George Taratsides

Personal information
- Place of birth: Greece
- Positions: Forward; goalkeeper;

Youth career
- 1970–1973: Maryland Terrapins

Senior career*
- Years: Team / Apps / (Gls)
- 1974–1975: Washington Diplomats / 6 / (0)
- –1981: New York United / 24 / (0)
- 1982–1983: Pennsylvania Stoners / 18 / (0)
- 1982–1983: Pittsburgh Spirit (indoor) / 2 / (0)

= George Taratsides =

Greek-American soccer player

George Taratsides is a retired Greek-American soccer goalkeeper who played professionally in the North American Soccer League, American Soccer League and Major Indoor Soccer League.
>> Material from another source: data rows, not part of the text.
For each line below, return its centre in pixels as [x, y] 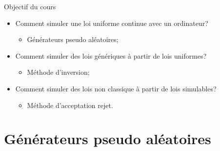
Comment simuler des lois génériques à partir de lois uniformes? [111, 55]
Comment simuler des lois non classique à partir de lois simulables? [116, 88]
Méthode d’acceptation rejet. [70, 105]
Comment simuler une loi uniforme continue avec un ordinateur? [112, 23]
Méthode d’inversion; [58, 72]
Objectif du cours [30, 6]

Taratsides attended the University of Maryland where he played on the men's soccer team from 1970 to 1973. In 1971, he spent the season at forward, leading the team with ten goals. He then played the 1972 and 1973 season in goal. He was a 1972 Second Team and a 1973 Honorable Mention (third team) All American. In 1974, he turned professional with the Washington Diplomats of the North American Soccer League. In 1981, he played for New York United in the American Soccer League. He was a first team All Star that season. IN 1982, he moved to the Pennsylvania Stoners. He continued to play for the Stoners through the 1983 season. He also played one season, 1982–1983, with the Pittsburgh Spirit of Major Indoor Soccer League.

He was inducted into the Maryland Soccer Hall of Fame in 1997.

George graduated from Howard University and has been a physical therapist and certified athletic trainer for the past 20 years practicing in Baltimore, Maryland.